"You're such a worrier," my family told me for years. It was true. I worried about everything from losing my car keys to being swept away by a tsunami.
I was a worrier, but not anymore. Today I'm a person who has GAD, Generalized Anxiety Disorder. People with GAD anticipate disaster and always expect the worst.
For years the only available treatment for worriers was being told, "Stop worrying!" But I couldn't. Now mental health professionals have created an action plan for people with GAD. I enrolled in my health care provider's class, designed to help us think more positively and worry less. The instructor encouraged us to worry in a structured way. We schedule a half-hour every day for worrying, completing a form for each worry: what the fear is, such as potential illness, the odds of it happening, backed up with facts and evidence, and a game plan should it happen.
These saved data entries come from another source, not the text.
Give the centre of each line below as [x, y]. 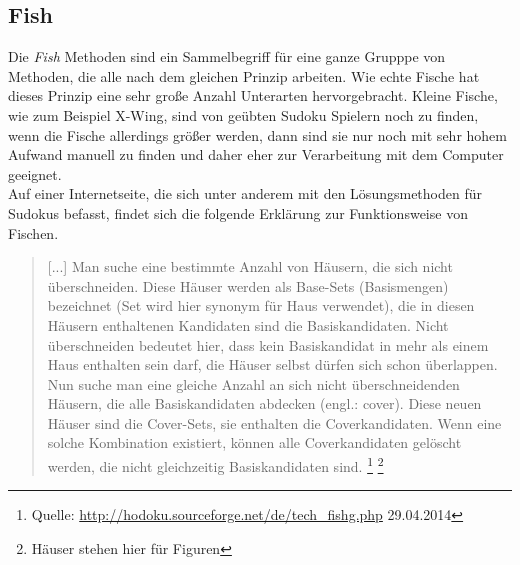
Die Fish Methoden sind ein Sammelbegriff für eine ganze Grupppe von [227, 56]
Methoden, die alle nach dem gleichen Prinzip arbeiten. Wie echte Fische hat [244, 75]
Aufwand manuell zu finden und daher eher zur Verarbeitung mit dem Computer [256, 154]
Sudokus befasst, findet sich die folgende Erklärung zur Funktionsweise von [238, 212]
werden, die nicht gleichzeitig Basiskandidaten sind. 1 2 [215, 464]
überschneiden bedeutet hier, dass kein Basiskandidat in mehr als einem [268, 344]
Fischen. [33, 232]
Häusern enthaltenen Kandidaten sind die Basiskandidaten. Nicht [248, 324]
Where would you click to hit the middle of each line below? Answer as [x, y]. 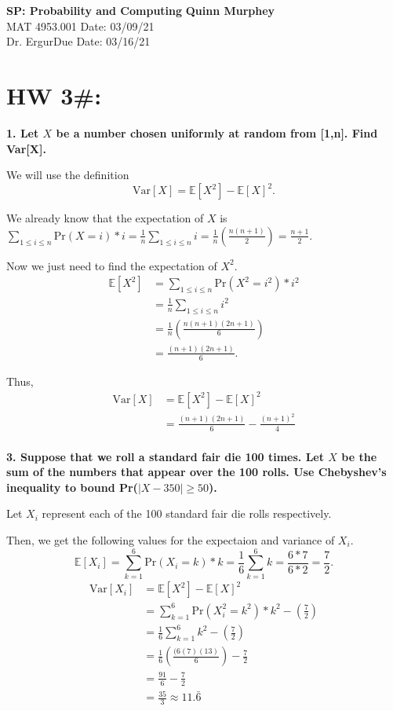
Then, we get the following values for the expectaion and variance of [171, 540]
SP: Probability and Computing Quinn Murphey [141, 10]
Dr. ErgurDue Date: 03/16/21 [78, 41]
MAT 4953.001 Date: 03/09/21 [80, 26]
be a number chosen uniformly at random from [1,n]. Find [217, 132]
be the [359, 456]
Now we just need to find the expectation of [112, 265]
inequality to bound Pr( [72, 487]
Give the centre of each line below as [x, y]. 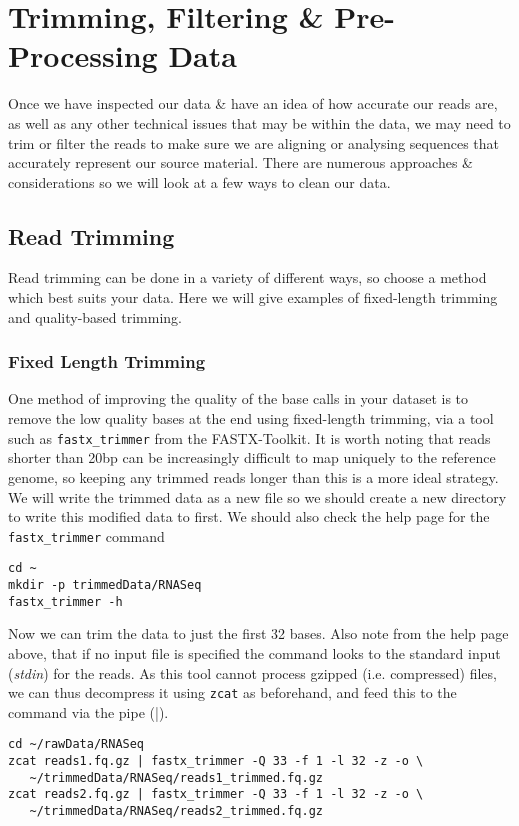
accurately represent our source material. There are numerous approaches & [240, 162]
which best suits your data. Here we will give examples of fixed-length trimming [253, 297]
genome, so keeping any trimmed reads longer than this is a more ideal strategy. [253, 476]
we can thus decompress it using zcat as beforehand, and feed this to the [232, 692]
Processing [83, 55]
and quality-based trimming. [95, 316]
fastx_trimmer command [86, 535]
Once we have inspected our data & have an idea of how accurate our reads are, [253, 103]
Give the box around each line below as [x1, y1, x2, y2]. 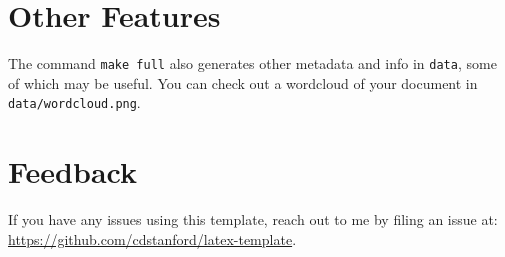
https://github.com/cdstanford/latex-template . [8, 228, 297, 249]
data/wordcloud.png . [8, 92, 141, 113]
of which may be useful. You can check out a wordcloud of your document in [8, 72, 478, 93]
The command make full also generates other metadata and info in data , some [8, 53, 497, 74]
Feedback [8, 151, 137, 192]
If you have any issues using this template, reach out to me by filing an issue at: [8, 209, 498, 230]
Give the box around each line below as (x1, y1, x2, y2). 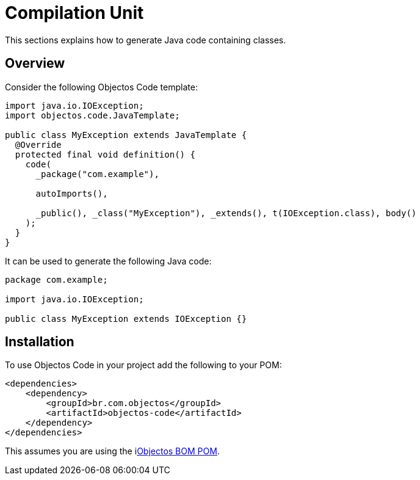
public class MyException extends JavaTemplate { (5, 129, 247, 140)
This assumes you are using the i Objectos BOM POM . (5, 446, 220, 457)
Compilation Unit (5, 2, 144, 23)
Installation (5, 334, 74, 350)
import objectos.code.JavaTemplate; (5, 110, 180, 120)
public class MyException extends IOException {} (5, 313, 247, 324)
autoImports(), (35, 188, 108, 198)
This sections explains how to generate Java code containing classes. (5, 34, 286, 45)
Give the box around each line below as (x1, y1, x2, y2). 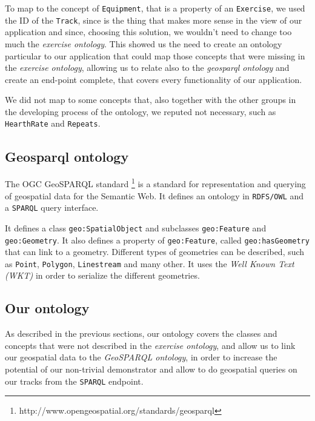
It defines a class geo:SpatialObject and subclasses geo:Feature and (5, 221, 267, 234)
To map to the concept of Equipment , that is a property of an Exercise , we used (5, 2, 305, 14)
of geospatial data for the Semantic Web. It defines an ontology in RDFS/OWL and (5, 189, 304, 202)
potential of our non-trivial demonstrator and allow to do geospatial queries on (5, 363, 297, 376)
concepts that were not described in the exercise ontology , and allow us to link (5, 339, 296, 351)
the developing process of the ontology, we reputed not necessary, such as (5, 105, 276, 118)
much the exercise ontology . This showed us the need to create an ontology (5, 37, 282, 50)
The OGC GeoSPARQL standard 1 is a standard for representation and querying (5, 176, 306, 190)

I soon began to worry less constantly, knowing that at a set time I could worry for half an hour. As I did the analysis to complete my forms, the odds of my worst fears coming true were shown to be very low. And I saw that if a worry did materialize, with a good game plan I could handle it. In short, analysis showed that it was all less catastrophic than I thought. I began to worry less and sleep and feel better, a trend that continues.
I'm happy to view myself now as a capable person who has GAD. I really like this new description a lot. The thing is, if I'm a worrier, what can I do? It's who I am. But if I have a disorder, especially one for which an effective treatment technique exists, then by George, I can do something about it.
With a Perspective, I'm Pat Torello.
Pat Torello does her worrying from her home in the East Bay.